White coherent light `(400 nm-700 nm)` is sent through the slits of a Young's double slit experiment (as shown in the figure). The separation between the slits is `1 mm` and the screen is `100 cm` away from the slits. There is a hole in the screen at a point `1.5 mm` away (along the width of the fringes) from the central line. `(a)` For which wavelength `(s)` there will be minima at that point ? `(b)` which wavelength `(s)` will have a maximum intensity?

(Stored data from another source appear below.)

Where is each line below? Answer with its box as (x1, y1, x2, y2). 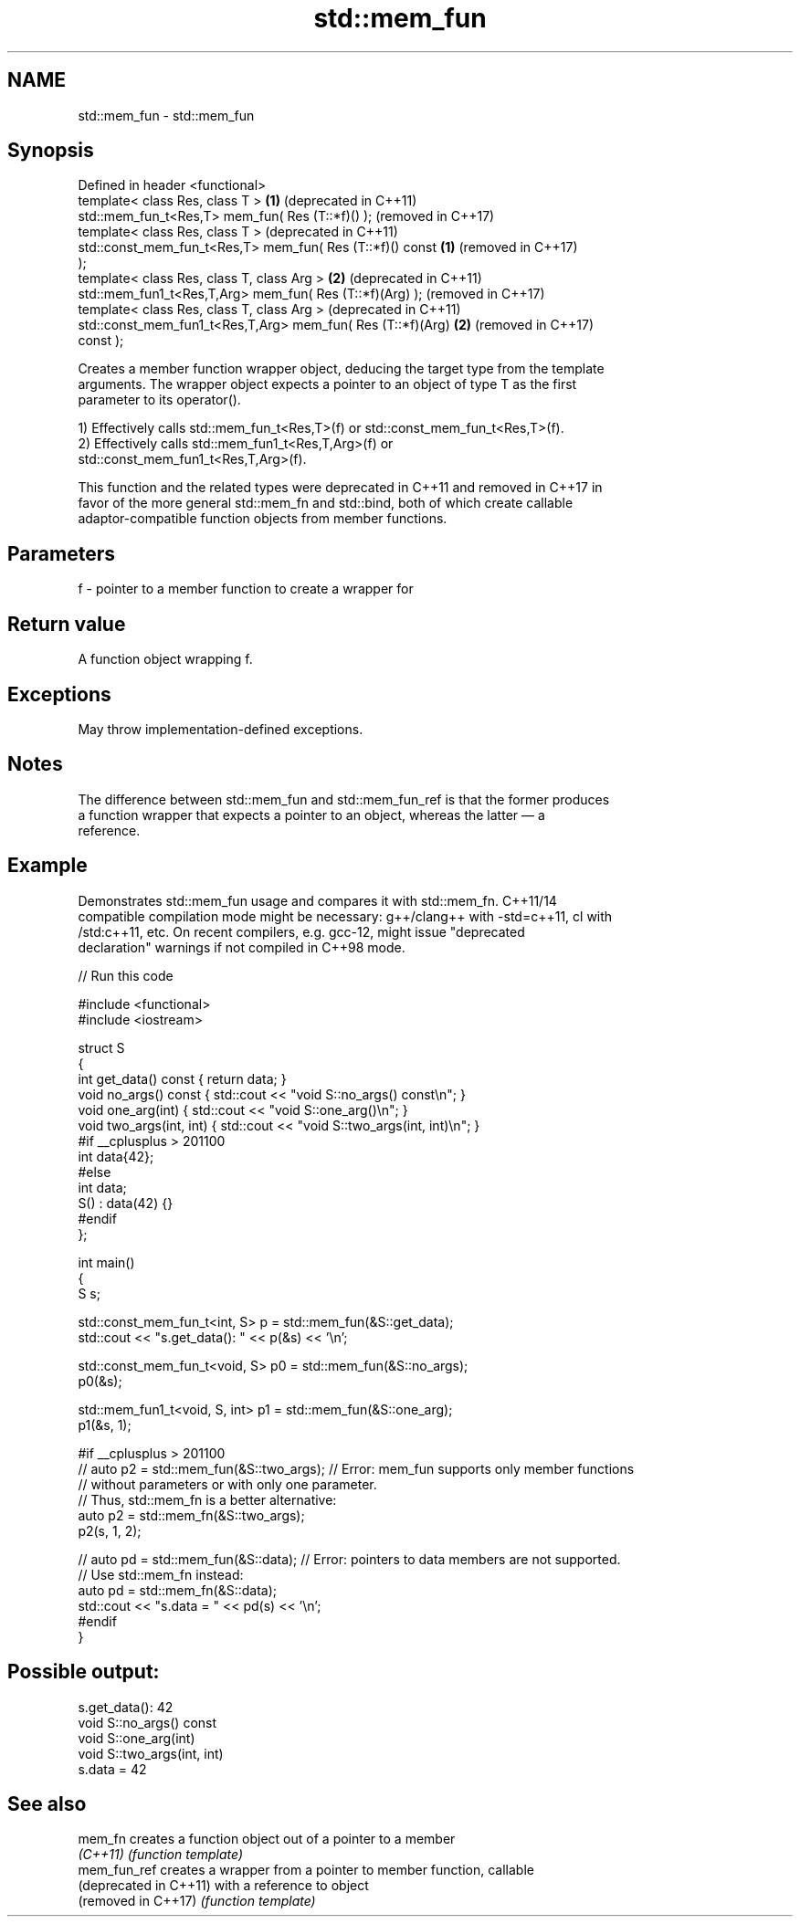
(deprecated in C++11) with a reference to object (78, 1877, 369, 1894)
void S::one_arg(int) (78, 1729, 195, 1746)
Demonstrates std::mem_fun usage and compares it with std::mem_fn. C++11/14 (78, 892, 557, 909)
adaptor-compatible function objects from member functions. (78, 510, 447, 527)
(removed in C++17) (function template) (78, 1893, 316, 1909)
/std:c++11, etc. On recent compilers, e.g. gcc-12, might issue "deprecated (78, 923, 525, 940)
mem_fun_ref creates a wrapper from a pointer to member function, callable (78, 1862, 534, 1878)
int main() (78, 1254, 135, 1270)
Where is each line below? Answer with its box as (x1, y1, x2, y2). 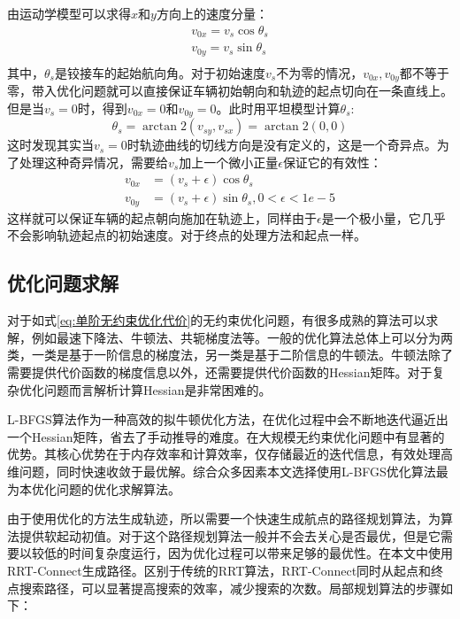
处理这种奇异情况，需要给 (19, 152, 168, 171)
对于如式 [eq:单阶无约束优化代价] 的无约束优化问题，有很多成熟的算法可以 (7, 311, 426, 329)
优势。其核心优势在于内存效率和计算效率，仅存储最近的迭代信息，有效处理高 (7, 445, 453, 463)
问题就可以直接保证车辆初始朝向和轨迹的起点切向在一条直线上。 (80, 81, 453, 100)
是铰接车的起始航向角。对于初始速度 (54, 63, 265, 81)
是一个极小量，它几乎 (321, 208, 446, 227)
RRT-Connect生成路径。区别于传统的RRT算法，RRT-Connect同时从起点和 (7, 561, 432, 579)
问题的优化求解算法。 (56, 479, 180, 498)
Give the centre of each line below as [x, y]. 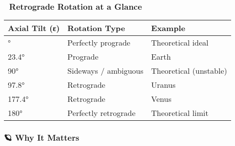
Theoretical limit [180, 113]
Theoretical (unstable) [189, 71]
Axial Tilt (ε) [34, 28]
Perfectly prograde [99, 43]
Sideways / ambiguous [106, 71]
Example [168, 28]
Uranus [163, 85]
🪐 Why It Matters [42, 138]
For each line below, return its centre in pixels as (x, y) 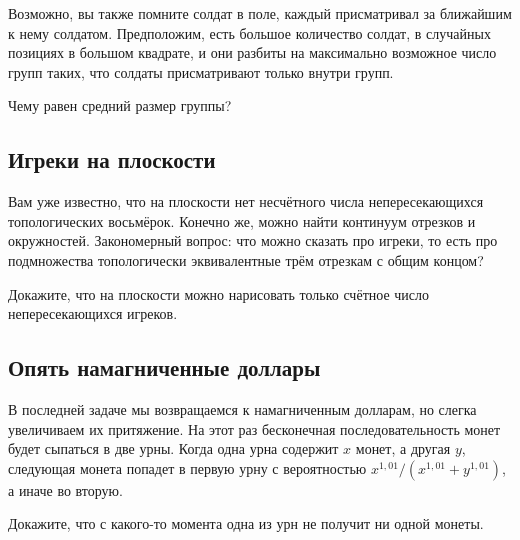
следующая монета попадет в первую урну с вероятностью (187, 467)
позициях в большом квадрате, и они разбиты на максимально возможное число (252, 52)
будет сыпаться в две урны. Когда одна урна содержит (173, 448)
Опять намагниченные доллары (164, 367)
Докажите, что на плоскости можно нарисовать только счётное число (219, 293)
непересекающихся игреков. (93, 313)
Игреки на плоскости (112, 159)
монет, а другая (403, 448)
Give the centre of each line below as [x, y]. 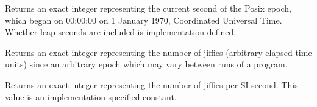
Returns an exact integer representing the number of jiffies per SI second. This [151, 84]
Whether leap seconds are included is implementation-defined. [121, 32]
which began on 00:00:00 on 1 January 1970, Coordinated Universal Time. [144, 20]
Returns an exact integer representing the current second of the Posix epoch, [148, 8]
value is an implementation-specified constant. [91, 96]
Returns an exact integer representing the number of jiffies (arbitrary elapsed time [158, 52]
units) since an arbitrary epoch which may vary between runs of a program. [146, 64]
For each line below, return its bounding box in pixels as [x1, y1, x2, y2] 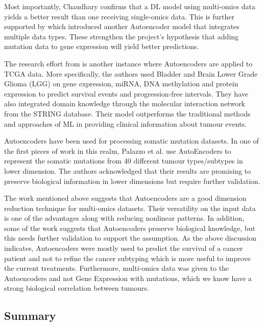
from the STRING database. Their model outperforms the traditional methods [4, 108, 251, 119]
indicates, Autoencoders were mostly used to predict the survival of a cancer [4, 243, 243, 253]
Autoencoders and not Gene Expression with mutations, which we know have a [4, 272, 252, 283]
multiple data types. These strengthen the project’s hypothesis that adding [4, 31, 239, 41]
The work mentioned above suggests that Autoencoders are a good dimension [4, 193, 247, 203]
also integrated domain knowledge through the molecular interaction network [4, 98, 246, 109]
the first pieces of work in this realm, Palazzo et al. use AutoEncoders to [4, 145, 231, 156]
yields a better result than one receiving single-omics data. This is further [4, 11, 234, 21]
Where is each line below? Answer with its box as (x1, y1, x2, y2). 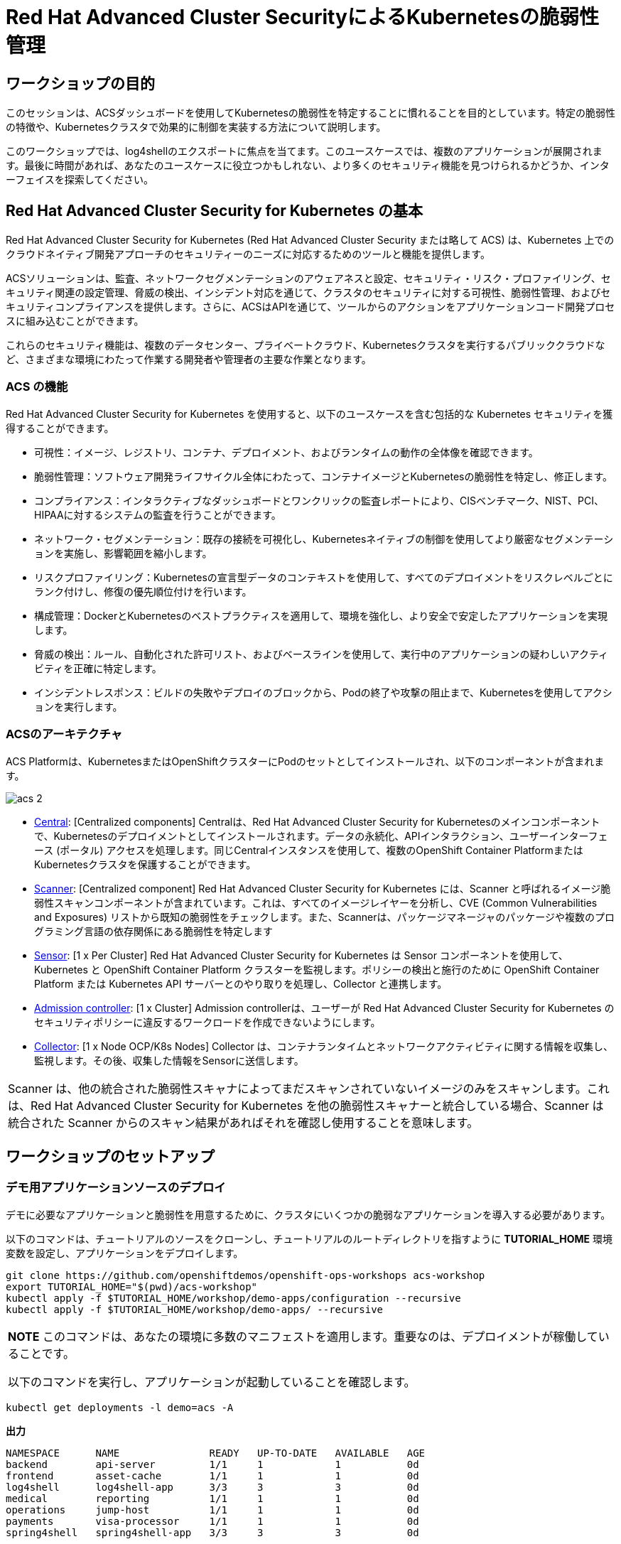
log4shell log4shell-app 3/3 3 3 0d (6, 1481, 419, 1493)
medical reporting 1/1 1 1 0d (6, 1492, 419, 1504)
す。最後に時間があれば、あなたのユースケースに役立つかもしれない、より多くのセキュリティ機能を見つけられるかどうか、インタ (6, 159, 610, 172)
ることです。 (8, 1346, 75, 1361)
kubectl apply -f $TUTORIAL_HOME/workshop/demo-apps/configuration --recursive (6, 1292, 461, 1304)
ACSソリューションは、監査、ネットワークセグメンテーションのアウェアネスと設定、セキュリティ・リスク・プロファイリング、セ (6, 272, 611, 285)
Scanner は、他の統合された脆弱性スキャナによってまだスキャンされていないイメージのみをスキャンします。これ (8, 1081, 610, 1096)
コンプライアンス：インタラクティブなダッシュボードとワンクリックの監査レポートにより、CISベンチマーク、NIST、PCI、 (34, 494, 604, 507)
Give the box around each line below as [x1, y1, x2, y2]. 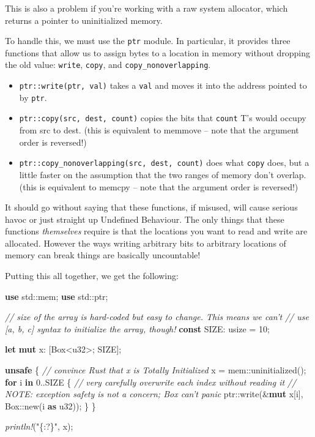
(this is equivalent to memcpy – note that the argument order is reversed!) [19, 180, 298, 193]
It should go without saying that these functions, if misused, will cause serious [5, 201, 298, 214]
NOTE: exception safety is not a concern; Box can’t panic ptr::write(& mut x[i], [5, 387, 303, 400]
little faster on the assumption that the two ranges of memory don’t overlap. [19, 168, 306, 181]
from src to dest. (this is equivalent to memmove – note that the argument [19, 124, 299, 136]
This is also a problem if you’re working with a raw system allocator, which [5, 2, 288, 14]
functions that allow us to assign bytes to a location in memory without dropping [5, 46, 311, 59]
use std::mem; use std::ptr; [5, 289, 108, 302]
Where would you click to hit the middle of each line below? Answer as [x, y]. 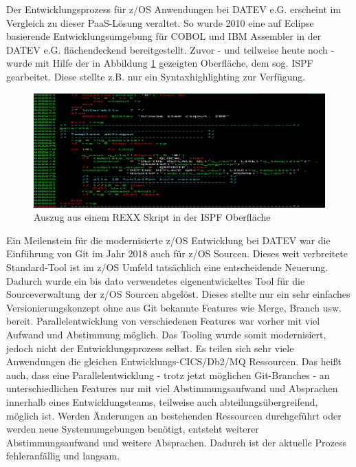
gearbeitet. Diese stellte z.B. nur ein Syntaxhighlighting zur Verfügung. [156, 76]
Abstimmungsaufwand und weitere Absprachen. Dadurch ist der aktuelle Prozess [176, 442]
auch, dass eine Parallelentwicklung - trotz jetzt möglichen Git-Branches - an [168, 374]
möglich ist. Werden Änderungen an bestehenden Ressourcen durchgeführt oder [174, 415]
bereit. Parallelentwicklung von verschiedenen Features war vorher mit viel [163, 321]
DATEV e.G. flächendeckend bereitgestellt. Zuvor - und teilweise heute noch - [170, 49]
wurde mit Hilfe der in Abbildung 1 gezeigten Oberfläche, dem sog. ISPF [160, 63]
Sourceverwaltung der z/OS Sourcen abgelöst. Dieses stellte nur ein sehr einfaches [178, 294]
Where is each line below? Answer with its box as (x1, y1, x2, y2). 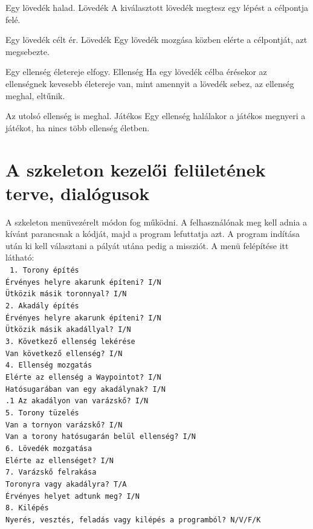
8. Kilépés (5, 504, 49, 513)
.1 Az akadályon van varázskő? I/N (5, 397, 149, 406)
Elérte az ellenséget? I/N (5, 456, 114, 465)
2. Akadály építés (5, 302, 79, 310)
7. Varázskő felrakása (5, 468, 97, 477)
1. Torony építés (10, 266, 79, 275)
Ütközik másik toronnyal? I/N (5, 290, 127, 299)
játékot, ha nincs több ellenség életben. (5, 121, 150, 134)
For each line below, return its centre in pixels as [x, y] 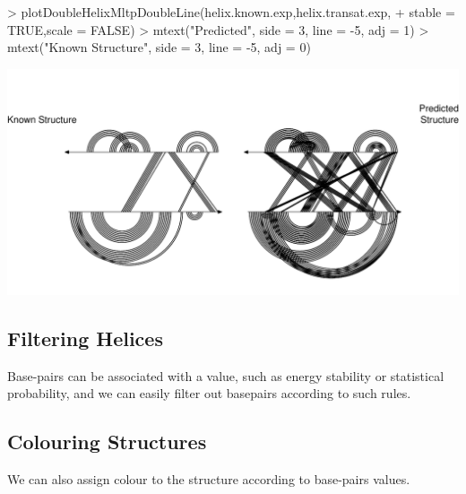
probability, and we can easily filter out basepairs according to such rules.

As `lambda lt lt d, rArr beta=(lambdaD)/(d)` can be used
For minima
(a) `y=(n+(1)/(2))beta.=(n+(1)/(2))(lambdaD)/(d)`
`rArr lambda=(1.5xx10^(-3)xx1xx10^(-3))/(1xx(n+(1)/(2))) =(1.5xx10^(-6))/(n+(1)/(2))`
`n=1, lambda=(2)/(3)xx1.5xx10^(-6)=1000 nm`
`n=2, lambda=(2)/(5)xx1.5xx10^(-6)= 600 nm`
`n=3, lambda=(2)/(7)xx1.5xx10^(-6)=428 nm`
Putting integral values of `'n'`
`n=1 , lambda=1000 nm`
`n=2, lambda=600 nm`.
`n=3, lambda=428 nm`
So only `lambda=428 nm and lambdad=6000 nm,` will have minima at the hole. Hence they will be absent in the light coming out.
(b) `1.5 mm = n beta`.
`1.5 mm = n((lambdaD)/(d))`
`rArr lambda=(1.5xx10^(-3)xx1xx10^(-3))/(nxx100xx10^(2))`
for `n=1. lambda = 1500 nm`.
for `n =2. lambda = 750 nm`.
for `n=3. lambda=500 nm`.
Hence only `lambda=500 nm` will have maximum intensity.